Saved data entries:
===============
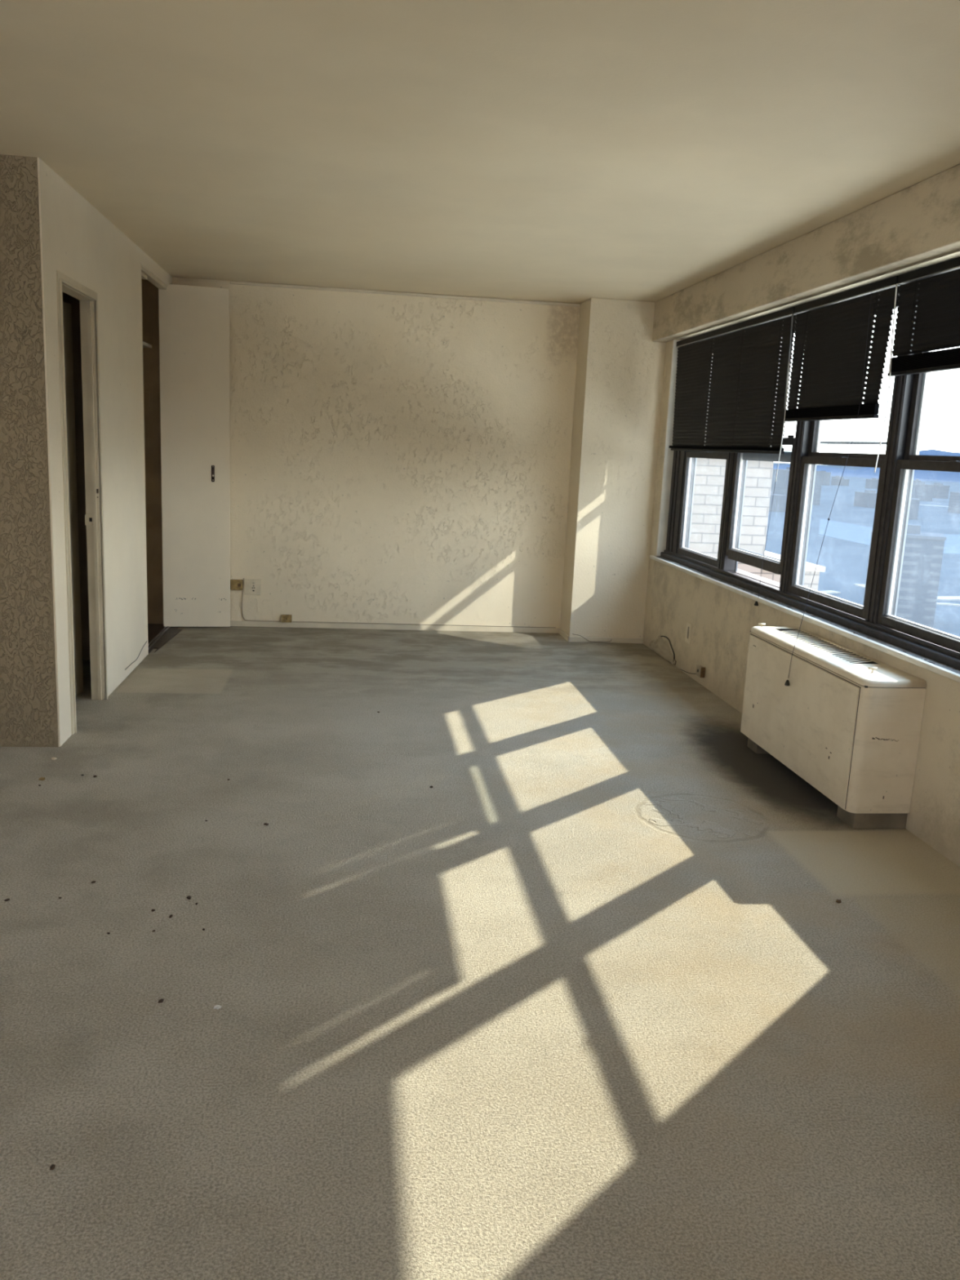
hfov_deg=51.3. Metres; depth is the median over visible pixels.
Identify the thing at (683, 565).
flakes
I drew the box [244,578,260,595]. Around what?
wall outlet
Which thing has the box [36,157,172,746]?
wall
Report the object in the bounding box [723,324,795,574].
window
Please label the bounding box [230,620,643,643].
baseboard
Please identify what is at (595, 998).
floor
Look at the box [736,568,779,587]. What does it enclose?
trim
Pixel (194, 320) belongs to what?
door
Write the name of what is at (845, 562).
ground
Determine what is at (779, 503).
apartment block
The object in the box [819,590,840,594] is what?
highway
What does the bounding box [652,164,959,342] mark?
beam
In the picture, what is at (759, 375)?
blind
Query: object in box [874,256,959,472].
blind
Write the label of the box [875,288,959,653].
window
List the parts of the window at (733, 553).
storm frame, sash, sash
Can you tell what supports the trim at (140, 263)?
attached to the wall at (77, 241)
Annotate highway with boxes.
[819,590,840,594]
[853,583,959,600]
[936,602,959,606]
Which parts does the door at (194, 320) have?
handle
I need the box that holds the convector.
[740,622,926,829]
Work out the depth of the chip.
2.48 m
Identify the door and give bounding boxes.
[62,301,83,695]
[158,284,230,626]
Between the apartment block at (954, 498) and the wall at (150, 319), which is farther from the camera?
the apartment block at (954, 498)
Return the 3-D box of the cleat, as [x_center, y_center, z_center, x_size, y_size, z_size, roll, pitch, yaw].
[-2.612,-0.802,7.198,0.665,0.012,0.008,1,11,-7]
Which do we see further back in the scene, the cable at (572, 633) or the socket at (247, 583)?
the cable at (572, 633)
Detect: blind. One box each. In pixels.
[668,306,798,605]
[783,275,902,685]
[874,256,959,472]
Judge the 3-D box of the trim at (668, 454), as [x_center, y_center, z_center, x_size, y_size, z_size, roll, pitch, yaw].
[1.587,-0.965,5.184,0.067,1.504,3.910,1,11,-7]
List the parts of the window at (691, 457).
storm frame, sash, sash
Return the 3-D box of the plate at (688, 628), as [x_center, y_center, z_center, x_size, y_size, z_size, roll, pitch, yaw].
[1.353,-0.043,6.493,0.007,0.125,0.095,1,11,-7]
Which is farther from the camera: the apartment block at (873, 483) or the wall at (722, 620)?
the apartment block at (873, 483)
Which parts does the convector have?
panel, lid, lid knob
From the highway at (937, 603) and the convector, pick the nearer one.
the convector
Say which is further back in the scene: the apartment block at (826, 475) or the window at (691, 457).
the apartment block at (826, 475)
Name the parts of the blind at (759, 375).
ladder cord, rail, ladder cord, ladder cord, lift cord, lift cord
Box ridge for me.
[773,448,959,482]
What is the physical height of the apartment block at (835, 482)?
20.077 m
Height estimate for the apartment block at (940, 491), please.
28.774 m
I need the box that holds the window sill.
[649,555,959,682]
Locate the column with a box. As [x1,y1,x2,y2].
[560,297,666,638]
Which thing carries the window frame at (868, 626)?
attached to the wall at (722, 620)
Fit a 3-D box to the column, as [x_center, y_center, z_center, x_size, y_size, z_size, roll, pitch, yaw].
[1.002,-1.215,7.410,0.614,2.450,0.341,1,11,-7]
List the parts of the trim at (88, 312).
strike plate
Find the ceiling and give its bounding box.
[0,0,959,303]
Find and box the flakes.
[683,564,956,669]
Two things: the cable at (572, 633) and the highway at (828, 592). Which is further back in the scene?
the highway at (828, 592)
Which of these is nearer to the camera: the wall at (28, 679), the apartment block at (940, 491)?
the wall at (28, 679)
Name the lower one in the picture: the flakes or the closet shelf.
the flakes
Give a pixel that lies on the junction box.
(285, 618)
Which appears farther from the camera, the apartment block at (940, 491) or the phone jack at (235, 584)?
the apartment block at (940, 491)
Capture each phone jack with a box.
[230,579,243,590]
[695,665,705,677]
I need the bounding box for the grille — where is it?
[781,629,873,663]
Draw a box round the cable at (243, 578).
[241,577,281,622]
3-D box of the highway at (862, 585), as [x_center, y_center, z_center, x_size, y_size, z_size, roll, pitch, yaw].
[228.979,-22.559,490.261,71.709,0.800,52.099,1,11,-7]
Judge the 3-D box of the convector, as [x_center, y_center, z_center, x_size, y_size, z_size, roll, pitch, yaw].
[1.494,0.328,4.402,0.256,0.622,1.144,1,11,-7]
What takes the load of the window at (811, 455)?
in the wall at (722, 620)
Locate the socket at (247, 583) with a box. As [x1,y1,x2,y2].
[246,582,249,591]
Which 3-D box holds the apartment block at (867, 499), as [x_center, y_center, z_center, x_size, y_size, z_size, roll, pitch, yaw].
[555.813,-202.012,1426.745,26.093,23.858,39.756,1,11,-7]
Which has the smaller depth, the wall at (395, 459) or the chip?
the chip
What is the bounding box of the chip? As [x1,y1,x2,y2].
[213,1004,221,1009]
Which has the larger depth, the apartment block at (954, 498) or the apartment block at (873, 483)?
the apartment block at (873, 483)
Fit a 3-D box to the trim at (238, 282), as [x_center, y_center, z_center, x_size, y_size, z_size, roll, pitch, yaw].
[-0.504,-2.468,7.130,2.497,0.021,0.022,1,11,-7]
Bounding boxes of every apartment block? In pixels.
[768,491,786,511]
[770,466,823,505]
[820,470,831,485]
[831,477,849,485]
[853,489,876,507]
[862,524,946,627]
[865,477,878,488]
[908,495,919,519]
[911,481,934,501]
[930,483,950,498]
[947,491,959,513]
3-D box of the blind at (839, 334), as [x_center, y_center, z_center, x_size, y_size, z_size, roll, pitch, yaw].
[1.474,-0.730,4.671,0.303,1.726,0.965,1,11,-7]
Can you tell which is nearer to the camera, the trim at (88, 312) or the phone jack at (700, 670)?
the trim at (88, 312)
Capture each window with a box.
[676,346,728,567]
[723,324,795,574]
[786,297,898,619]
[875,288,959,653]
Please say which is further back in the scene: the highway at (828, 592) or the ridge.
the ridge
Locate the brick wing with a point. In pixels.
(709, 478)
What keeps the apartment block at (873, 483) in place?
on the ground
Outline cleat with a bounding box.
[146,528,161,530]
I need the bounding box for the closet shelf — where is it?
[142,341,151,348]
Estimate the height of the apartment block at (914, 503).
26.408 m
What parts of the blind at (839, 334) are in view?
ladder cord, lift cord, rail, ladder cord
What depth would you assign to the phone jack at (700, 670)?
6.19 m
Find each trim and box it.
[56,270,107,734]
[140,262,148,654]
[141,265,166,289]
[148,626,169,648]
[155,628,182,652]
[230,280,580,306]
[656,339,682,555]
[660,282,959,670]
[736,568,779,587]
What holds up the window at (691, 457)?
in the wall at (722, 620)
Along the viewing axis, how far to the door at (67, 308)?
5.11 m
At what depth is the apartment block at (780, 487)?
1402.56 m
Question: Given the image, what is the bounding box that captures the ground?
[764,462,959,636]
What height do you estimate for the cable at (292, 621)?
0.005 m
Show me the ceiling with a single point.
(562, 151)
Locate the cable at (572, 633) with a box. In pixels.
[572,633,611,642]
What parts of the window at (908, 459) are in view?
storm frame, sash, sash
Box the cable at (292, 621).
[292,621,554,627]
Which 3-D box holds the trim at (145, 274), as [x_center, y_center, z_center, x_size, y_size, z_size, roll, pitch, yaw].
[-2.107,-2.309,6.412,0.048,0.043,1.045,1,11,-7]
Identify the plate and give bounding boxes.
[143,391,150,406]
[684,622,692,644]
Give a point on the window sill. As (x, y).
(944, 670)
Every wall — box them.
[0,154,58,746]
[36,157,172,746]
[62,278,163,659]
[172,276,580,627]
[643,251,959,866]
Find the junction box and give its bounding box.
[281,614,292,622]
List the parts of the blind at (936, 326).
lift cord, ladder cord, rail
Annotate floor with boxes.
[0,623,959,1279]
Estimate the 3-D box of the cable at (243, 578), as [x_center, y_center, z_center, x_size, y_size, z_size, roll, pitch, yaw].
[-1.624,-0.297,7.429,0.292,0.322,0.010,1,11,-7]
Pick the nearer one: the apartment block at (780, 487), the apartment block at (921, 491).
the apartment block at (780, 487)
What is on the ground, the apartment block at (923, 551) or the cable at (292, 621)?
the apartment block at (923, 551)
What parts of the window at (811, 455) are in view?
sash, storm frame, sash
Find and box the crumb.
[49,1164,55,1170]
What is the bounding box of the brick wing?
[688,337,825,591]
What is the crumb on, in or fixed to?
on the floor
===============
DESCRIPTION OF THE TASK
What you should return is the exact text of every line from the top of the entries through the line with "Annotate highway with boxes.", pictures removed.

EXERCISE RESULT
hfov_deg=51.3. Metres; depth is the median over visible pixels.
Identify the thing at (683, 565).
flakes
I drew the box [244,578,260,595]. Around what?
wall outlet
Which thing has the box [36,157,172,746]?
wall
Report the object in the bounding box [723,324,795,574].
window
Please label the bounding box [230,620,643,643].
baseboard
Please identify what is at (595, 998).
floor
Look at the box [736,568,779,587]. What does it enclose?
trim
Pixel (194, 320) belongs to what?
door
Write the name of what is at (845, 562).
ground
Determine what is at (779, 503).
apartment block
The object in the box [819,590,840,594] is what?
highway
What does the bounding box [652,164,959,342] mark?
beam
In the picture, what is at (759, 375)?
blind
Query: object in box [874,256,959,472].
blind
Write the label of the box [875,288,959,653].
window
List the parts of the window at (733, 553).
storm frame, sash, sash
Can you tell what supports the trim at (140, 263)?
attached to the wall at (77, 241)
Annotate highway with boxes.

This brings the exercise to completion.